Important! Undercooked boletus become acidic, and overcooked ones become flabby, losing value.
With mustard seeds
4 cans of 0.5 l3 days
Nutritional value per 100 g:
- Peel the horseradish root, wash, chop finely.
- Pour water into a container, add horseradish, mustard powder, allspice. Cook for 40 minutes. over low heat.
- Let it brew for 10 hours.
- Pre-prepare the boletus, cook, rinse.
- Boil the marinade, with the addition of sugar, salt, acetic acid. Let it boil for 10 minutes, leave to cool.
- Dress with cold marinade mushrooms. Take out for 2 days.
- Pack mushrooms on a container.
- Strain the marinade, pour them.
- Close cans with nylon caps. Transfer to a cool room without moisture. Make sure that the mushrooms are always covered with marinade.
Important! During sterilization, the jars should not touch the walls, as they are cracked. Banks with a volume of 0.5 l warm up for 12-15 minutes.
With citric acid
2 cans of 0.5 l3 hours 30 minutes
citric acid
1.5 tsp
black peppercorns
10 peas
Nutritional value per 100 g:
- Rinse, dry.
- Put boletus in the cookware, pour in water, simmer for up to 3 hours. In the process, change the water. Remove foam as it appears.
- Boil water with spices, lemon, sugar and salt.
- Discard in a colander and rinse the mushrooms with water.
- Pour into the marinade and cook for another 15 minutes.
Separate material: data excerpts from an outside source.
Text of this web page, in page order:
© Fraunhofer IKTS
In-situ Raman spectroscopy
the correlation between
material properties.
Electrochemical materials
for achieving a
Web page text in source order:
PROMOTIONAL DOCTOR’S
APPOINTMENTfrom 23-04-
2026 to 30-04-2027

- Transfer mushrooms into jars, pour in marinade and close.
Features of storage of blanks
Storage conditions: lack of sunlight, temperature less than 8 degrees. The shelf life of pickled mushrooms is up to a year.
Did you know? Boletus is similar to boletus: the same shape of the hat, the same height and thickness of the legs.
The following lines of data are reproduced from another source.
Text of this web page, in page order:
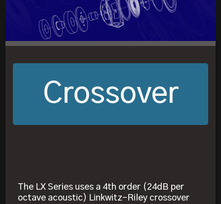
Crossover
The LX Series uses a 4th order (24dB per
octave acoustic) Linkwitz-Riley crossover
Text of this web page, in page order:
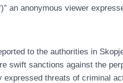
an anonymous viewer
to the authorities in
swift sanctions against the
threats of criminal
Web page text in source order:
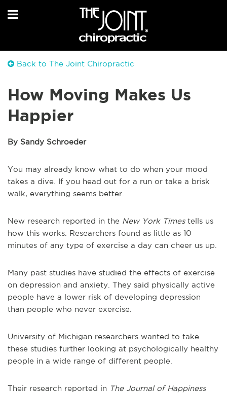
Back to The Joint Chiropractic
How Moving Makes Us
Happier
By Sandy Schroeder
You may already know what to do when your mood
takes a dive. If you head out for a run or take a brisk
walk, everything seems better.
New research reported in the New York Timestells us
how this works. Researchers found as little as 10
minutes of any type of exercise a day can cheer us up.
Many past studies have studied the effects of exercise
on depression and anxiety. They said physically active
people have a lower risk of developing depression
than people who never exercise.
University of Michigan researchers wanted to take
these studies further looking at psychologically healthy
people in a wide range of different people.
Their research reported in The Journal of Happiness
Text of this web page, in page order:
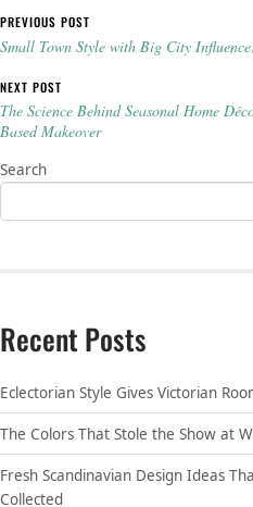
Post navigation
PREVIOUS POST
Small Town Style with Big City
NEXT POST
The Science Behind Seasonal Home
Based Makeover
Search
Recent Posts
Eclectorian Style Gives Victorian
The Colors That Stole the Show at
Fresh Scandinavian Design Ideas
Collected
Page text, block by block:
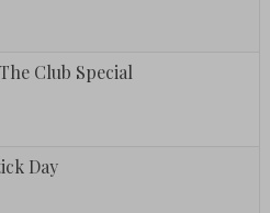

These recipes are both tasty and healthy. Mushrooms will replenish the body with vitamins, minerals and fiber.
Boletus is classified as a valuable species of mushrooms, due to its composition:
Squirrels | about 4% |
Cellulose | about 2% |
Carbohydrates | about 1.5% |
Minerals | about 1.5% |
Fats | about 1% |
They contain vitamins A, B, B1, C, PP, a large amount of iron, phosphorus, potassium. But do not use in very large quantities for diseases of the liver and kidneys.
Pickled mushrooms are good on their own, but will be great with meat, potatoes, and salads. The time spent on cooking will pay off in the winter.